Adieu Peuple d'Orphalése (1),
Et la nuit commençait à tomber.
Al-Mitra, la devineresse, dit alors : « Bénis soient ce jour et ce lieu, et ton esprit qui a parlé. »
Et il répondit : « Est-ce moi qui ai parlé ? N'ai-je pas écouté ? »
Alors il descendit les marches du Temple et tout le peuple le suivit.
Il rejoignit son vaisseau pour se tenir sur le pont.
Puis, de nouveau, face au peuple, il dit d'une voix forte :
Peuple d'Orphalèse, le vent m'ordonne de partir. Moins impatient que le vent, et pourtant, je dois partir.
Nous autres les errants, toujours en quête du chemin le plus solitaire, jamais nous ne commençons une journée là où s'est Terminée la veille ; et jamais le soleil levant ne nous retrouve là où nous a laissés le soleil couchant.
Même pendant que la terre sommeille, nous voyageons.
Nous sommes les graines de la plante tenace, et c'est dans la maturité et la plénitude de notre cœur que nous sommes livrés au vent et dispersés.
Brefs ont été mes jours parmi vous, et plus brèves encore les paroles que je vous ai adressées.
Mais si ma voix doit disparaître dans vos oreilles et mon amour s'évanouir dans votre mémoire, alors je reviendrai ; et c'est avec un cœur plus enrichi et des lèvres encore plus dociles à l'esprit que je parlerai.
Je reviendrai avec la marée haute.
Et même si la mort doit me dissimuler et le plus grand silence m'envelopper, à nouveau, je chercherai votre compréhension.
Et je ne chercherai pas en vain.
Pour peu que ce que je vous ai dit soit vrai, cette vérité se révélera d'une voix plus claire, et dans des mots plus familiers à vos pensées.
Je pars avec le vent, peuple d'Orphalèse, mais non pour m'abîmer dans le vide.
Et si ce jour n'est pas l'accomplissement de vos attentes ni de mon amour, qu'il soit alors la promesse d'un autre jour.
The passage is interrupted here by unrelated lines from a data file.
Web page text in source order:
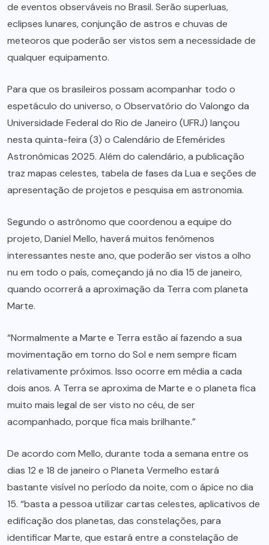
de eventos observáveis no Brasil. Serão superluas,
eclipses lunares, conjunção de astros e chuvas de
meteoros que poderão ser vistos sem a necessidade de
qualquer equipamento.
Para que os brasileiros possam acompanhar todo o
espetáculo do universo, o Observatório do Valongo da
Universidade Federal do Rio de Janeiro (UFRJ) lançou
nesta quinta-feira (3) o Calendário de Efemérides
Astronômicas 2025. Além do calendário, a publicação
traz mapas celestes, tabela de fases da Lua e seções de
apresentação de projetos e pesquisa em astronomia.
Segundo o astrônomo que coordenou a equipe do
projeto, Daniel Mello, haverá muitos fenômenos
interessantes neste ano, que poderão ser vistos a olho
nu em todo o país, começando já no dia 15 de janeiro,
quando ocorrerá a aproximação da Terra com planeta
Marte.
“Normalmente a Marte e Terra estão aí fazendo a sua
movimentação em torno do Sol e nem sempre ficam
relativamente próximos. Isso ocorre em média a cada
dois anos. A Terra se aproxima de Marte e o planeta fica
muito mais legal de ser visto no céu, de ser
acompanhado, porque fica mais brilhante.”
De acordo com Mello, durante toda a semana entre os
dias 12 e 18 de janeiro o Planeta Vermelho estará
bastante visível no período da noite, com o ápice no dia
15. “basta a pessoa utilizar cartas celestes, aplicativos de
edificação dos planetas, das constelações, para
identificar Marte, que estará entre a constelação de

Les attentes de l'homme changent, mais pas son amour ni son désir de voir son amour satisfaire ses attentes.
Sachez donc que du plus grand silence je reviendrai.
La brume qui se dissipe à l'aube, laissant la rosée dans les champs s'élèvera et se rassemblera en nuage pour retomber en pluie.
Et je n'ai pas été très différent de la brume.
Dans la quiétude de la nuit, j'ai marché dans vos rues, et mon esprit a pénétré vos maisons ; et les battements de vos cœurs étaient dans mon cœur et votre souffle, sur mon visage.
Et je vous ai tous connus.
J'ai connu vos joies et vos peines, et, dans votre sommeil, vos rêves étaient mes rêves.
Et souvent j'étais parmi vous, tel un lac au sein des montagnes.
Je reflétais les sommets de vos collines et les pentes de vos versants, et même les nuées de vos désirs et de vos pensées.
Et dans mon silence s'écoulaient, en ruisselets, les rires de vos enfants et en rivières, les désirs de vos adolescents.
Et lorsqu'ils atteignaient mes profondeurs, ruisselets et rivières ne cessaient de chanter.
Mais autre chose, d'encore plus doux que les rires et plus grands que les désirs, vint à moi.
Ce fut l'illimité en vous : Cet être immense en qui vous n'êtes tous que cellules et tendons.
Et, dans sa mélodie, tous vos chants ne sont que muette vibration.
C'est dans cet être immense que vous êtes grands,
Et c'est en le voyant que je vous ai vus
Et que je vous ai aimés.
(1) Orphalèse est le nom d'une ville, une cité mythique inventée par Khalil Gibran pour servir d'écrin au message du Prophète, qui est son œuvre majeure.